▸ **Task to carry out**: In full and word for word, copy the listing; no pictures belong in the copy.

◆ ◆ ◆ ◆ ◆

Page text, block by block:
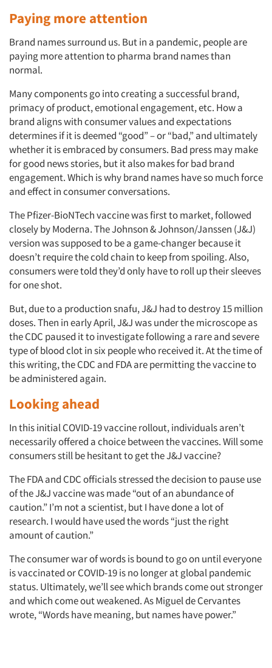
Paying more attention
Brand names surround us. But in a pandemic, people are
paying more attention to pharma brand names than
normal.
Many components go into creating a successful brand,
primacy of product, emotional engagement, etc. How a
brand aligns with consumer values and expectations
determines if it is deemed “good” – or “bad,” and ultimately
whether it is embraced by consumers. Bad press may make
for good news stories, but it also makes for bad brand
engagement. Which is why brand names have so much force
and effect in consumer conversations.
The Pfizer-BioNTech vaccine was first to market, followed
closely by Moderna. The Johnson & Johnson/Janssen (J&J)
version was supposed to be a game-changer because it
doesn’t require the cold chain to keep from spoiling. Also,
consumers were told they’d only have to roll up their sleeves
for one shot.
But, due to a production snafu, J&J had to destroy 15 million
doses. Then in early April, J&J was under the microscope as
the CDC paused it to investigate following a rare and severe
type of blood clot in six people who received it. At the time of
this writing, the CDC and FDA are permitting the vaccine to
be administered again.
Looking ahead
In this initial COVID-19 vaccine rollout, individuals aren’t
necessarily offered a choice between the vaccines. Will some
consumers still be hesitant to get the J&J vaccine?
The FDA and CDC officials stressed the decision to pause use
of the J&J vaccine was made “out of an abundance of
caution.” I’m not a scientist, but I have done a lot of
research. I would have used the words “just the right
amount of caution.”
The consumer war of words is bound to go on until everyone
is vaccinated or COVID-19 is no longer at global pandemic
status. Ultimately, we’ll see which brands come out stronger
and which come out weakened. As Miguel de Cervantes
wrote, “Words have meaning, but names have power.”
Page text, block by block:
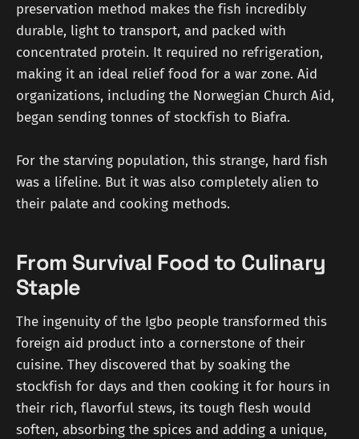
preservation method makes the fish incredibly
durable, light to transport, and packed with
concentrated protein. It required no refrigeration,
making it an ideal relief food for a war zone. Aid
organizations, including the Norwegian Church Aid,
began sending tonnes of stockfish to Biafra.
For the starving population, this strange, hard fish
was a lifeline. But it was also completely alien to
their palate and cooking methods.
From Survival Food to Culinary
Staple
The ingenuity of the Igbo people transformed this
foreign aid product into a cornerstone of their
cuisine. They discovered that by soaking the
stockfish for days and then cooking it for hours in
their rich, flavorful stews, its tough flesh would
soften, absorbing the spices and adding a unique,
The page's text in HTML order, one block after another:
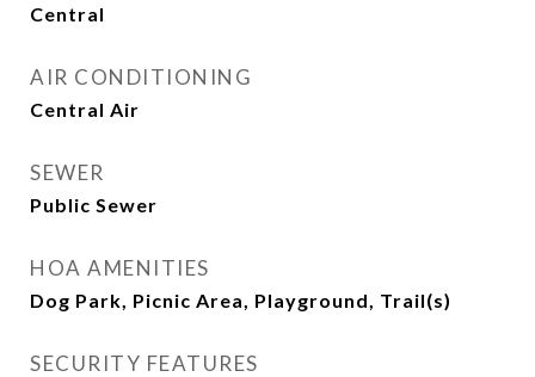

◆ ◆ ◆ ◆ ◆

▸ **Reply**:
Page text, block by block:
Paying more attention
Brand names surround us. But in a pandemic, people are
paying more attention to pharma brand names than
normal.
Many components go into creating a successful brand,
primacy of product, emotional engagement, etc. How a
brand aligns with consumer values and expectations
determines if it is deemed “good” – or “bad,” and ultimately
whether it is embraced by consumers. Bad press may make
for good news stories, but it also makes for bad brand
engagement. Which is why brand names have so much force
and effect in consumer conversations.
The Pfizer-BioNTech vaccine was first to market, followed
closely by Moderna. The Johnson & Johnson/Janssen (J&J)
version was supposed to be a game-changer because it
doesn’t require the cold chain to keep from spoiling. Also,
consumers were told they’d only have to roll up their sleeves
for one shot.
But, due to a production snafu, J&J had to destroy 15 million
doses. Then in early April, J&J was under the microscope as
the CDC paused it to investigate following a rare and severe
type of blood clot in six people who received it. At the time of
this writing, the CDC and FDA are permitting the vaccine to
be administered again.
Looking ahead
In this initial COVID-19 vaccine rollout, individuals aren’t
necessarily offered a choice between the vaccines. Will some
consumers still be hesitant to get the J&J vaccine?
The FDA and CDC officials stressed the decision to pause use
of the J&J vaccine was made “out of an abundance of
caution.” I’m not a scientist, but I have done a lot of
research. I would have used the words “just the right
amount of caution.”
The consumer war of words is bound to go on until everyone
is vaccinated or COVID-19 is no longer at global pandemic
status. Ultimately, we’ll see which brands come out stronger
and which come out weakened. As Miguel de Cervantes
wrote, “Words have meaning, but names have power.”
Page text, block by block:
preservation method makes the fish incredibly
durable, light to transport, and packed with
concentrated protein. It required no refrigeration,
making it an ideal relief food for a war zone. Aid
organizations, including the Norwegian Church Aid,
began sending tonnes of stockfish to Biafra.
For the starving population, this strange, hard fish
was a lifeline. But it was also completely alien to
their palate and cooking methods.
From Survival Food to Culinary
Staple
The ingenuity of the Igbo people transformed this
foreign aid product into a cornerstone of their
cuisine. They discovered that by soaking the
stockfish for days and then cooking it for hours in
their rich, flavorful stews, its tough flesh would
soften, absorbing the spices and adding a unique,
The page's text in HTML order, one block after another:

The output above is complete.